PENETRATING ABDOMINAL TRAUMA
Computed Tomography
The diagnostic criteria used for interpretation of blunt trauma CT scans cannot be applied to penetrating trauma patients. Presence of free intraperitoneal air or free peritoneal fluid is a sign of peritoneal violation but is not definitive evidence of bowel injury, since air can be introduced into the peritoneal cavity by a bullet or knife wound and free fluid can be the result of bleeding from the peritoneal lining itself (Fig. 3-56).

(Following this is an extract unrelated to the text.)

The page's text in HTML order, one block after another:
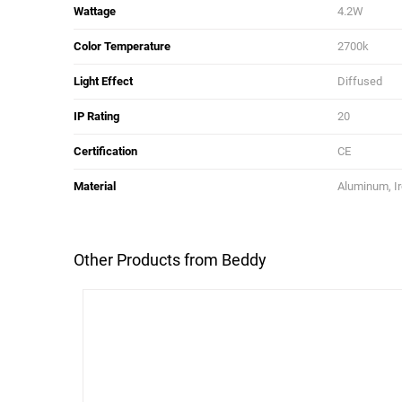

The only unequivocal sign of hollow viscus injury is the presence of extraluminal collections of oral or rectal contrast material (Fig. 3-57). Other CT findings considered highly indicative of bowel injury include the presence of focal bowel wall thickening or discontinuity and a bowel wall hematoma. Mesenteric injuries are confirmed by finding active extravasation of contrast material, as shown by the portal venous and delayed phase scans, or a focal mesenteric hematoma. Injuries to solid organs resulting from penetrating injuries are similar in appearance to those from blunt trauma (Fig. 3-58). Injury to the diaphragm is suspected when the trajectory of the missile or sharp object appears to extend toward or to the diaphragm. More specific signs, however, include finding herniated abdominal content into the chest through the diaphragmatic rent (Fig. 3-59), the CT “collar” sign (focal constriction of herniated abdominal fat or viscera at the site of diaphragmatic defect), and the finding of injured organs on either side of the diaphragm when only one injury was inflicted (thoracoabdominal injury). CT findings of potential diaphragm injury include a penetrating injury tract that extends to the diaphragm, thickening of the diaphragm, and an isolated focal defect in the normal continuity of the diaphragm without adjacent hemorrhage. If a question concerning the presence of peritoneal penetration persists during the period of clinical observation, laparoscopy should be performed as a definitive test.